Alma 22
Aaron teaches King Lamoni, the father of Lamoni. Before teaching though, he tells the king that he and his brothers who had been in prison in Middoni would be the king's servants. That's not what the king wanted. He was curious about these missionaries who talked freely about the spirit guiding them in their labors and he wanted to know about the spirit. He also wanted to be rid of the evil spirit that was within him. He had changed his tune a lot from the encounter he had with Ammon when he ran into them as they were on their way to Middoni to free Aaron from prison. At that time, he was willing to give up half of his kingdom to save his life. (Alma 20:23) Now he is willing to give up all that he possesses. What a difference!
Again, I am intrigued with how Aaron teaches. Where did he start? At the beginning of the world – the creation. I remember the temple endowment as I read this. That is where the Lord starts as well. How does Aaron teach? By asking questions. I think I'm being taught that I need to do this as well. My last PPI with Pres. Todd he talked about asking the right questions. It is not intuitive for me, but I am praying that I will be given this gift eventually. (D&C 46:8) It is not a gift I want for me; it is a gift I want to help me better serve. Those are the best gifts. It is sad that I didn't learn this great teaching skill before I raised my family. But I guess it's not too late to incorporate it into my life now.
Back to King Lamoni. He fascinates me because he was so bad and yet he exhibits the faith of a child when he falls to the ground and prays to Heavenly Father and says (v18) “. . .O God, Aaron hath told me that there is a God; and if there is a God, and if thou art God, wilt thou make thyself known unto me, and I will give away all my sins to know thee. . .” He wanted to be raised from the dead and be saved at the last day. The result of this simple, child-like prayer was amazing! He was basically born again, changed completely. I can relate to the “being changed completely” part, but for me it was not instantaneous. It was a process. Bit by bit I saw things I needed to change and I worked on them. Eventually, I could see that I was a new person though.
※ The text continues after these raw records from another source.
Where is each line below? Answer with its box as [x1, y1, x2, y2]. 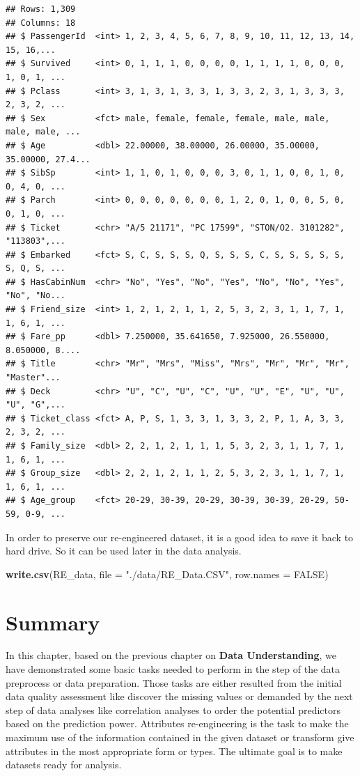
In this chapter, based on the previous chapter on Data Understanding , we [6, 648, 337, 662]
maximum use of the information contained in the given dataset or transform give [6, 730, 354, 745]
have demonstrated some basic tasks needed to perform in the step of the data [6, 662, 341, 676]
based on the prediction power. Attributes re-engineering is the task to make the [6, 716, 349, 731]
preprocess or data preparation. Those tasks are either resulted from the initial [6, 675, 342, 690]
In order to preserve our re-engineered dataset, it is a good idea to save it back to [6, 529, 354, 544]
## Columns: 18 [6, 17, 76, 28]
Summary [6, 607, 100, 636]
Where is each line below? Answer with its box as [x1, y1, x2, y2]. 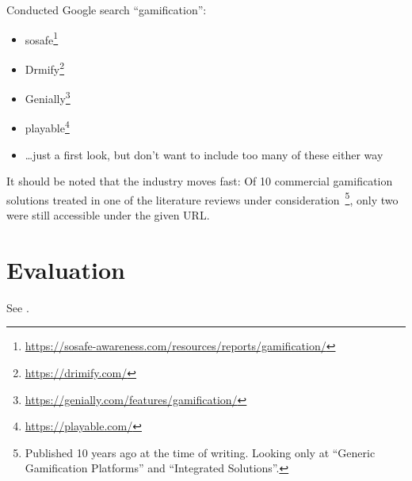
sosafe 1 [25, 29, 59, 48]
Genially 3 [25, 88, 71, 106]
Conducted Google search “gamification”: [6, 2, 207, 17]
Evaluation [6, 253, 125, 285]
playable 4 [25, 117, 70, 136]
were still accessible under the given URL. [6, 207, 210, 223]
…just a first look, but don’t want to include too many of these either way [25, 146, 383, 162]
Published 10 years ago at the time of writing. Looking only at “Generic [25, 444, 376, 460]
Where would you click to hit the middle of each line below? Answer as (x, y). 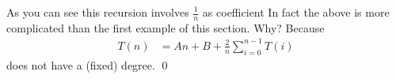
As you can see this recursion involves (98, 12)
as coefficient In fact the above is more (296, 12)
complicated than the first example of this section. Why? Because (166, 27)
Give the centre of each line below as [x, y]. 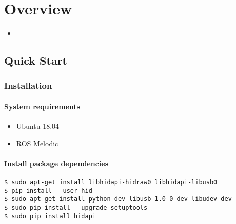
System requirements [42, 106]
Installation [28, 86]
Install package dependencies [56, 163]
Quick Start [36, 61]
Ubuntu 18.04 [38, 126]
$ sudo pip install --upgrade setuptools [76, 208]
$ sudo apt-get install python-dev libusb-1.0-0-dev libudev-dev [118, 199]
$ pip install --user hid [48, 191]
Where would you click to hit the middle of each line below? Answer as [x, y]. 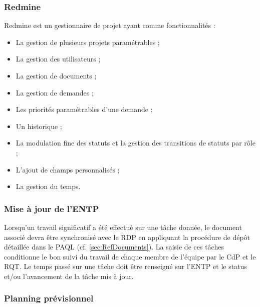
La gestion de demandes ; [55, 92]
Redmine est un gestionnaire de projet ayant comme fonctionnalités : [110, 25]
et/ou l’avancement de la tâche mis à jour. [69, 276]
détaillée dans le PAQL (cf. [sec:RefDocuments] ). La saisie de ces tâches [114, 247]
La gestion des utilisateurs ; [58, 59]
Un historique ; [39, 126]
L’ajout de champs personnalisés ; [68, 169]
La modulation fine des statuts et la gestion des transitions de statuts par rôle [136, 143]
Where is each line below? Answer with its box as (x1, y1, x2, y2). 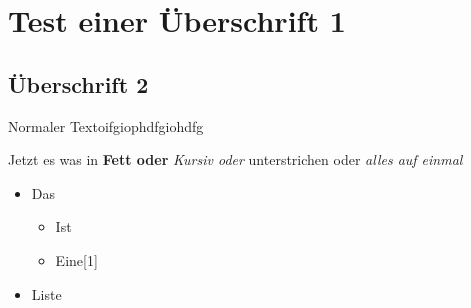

So how does all this relate to me today? I could write about it all day long. What do I need to do about it? Today? I need to continue seeking after the best gifts – defining what they might be and seeking to attain them through prayer, repentance and change. Most importantly, I must show forth patience and love to those who will some day experience this change for themselves. Life is a process and we are all processing.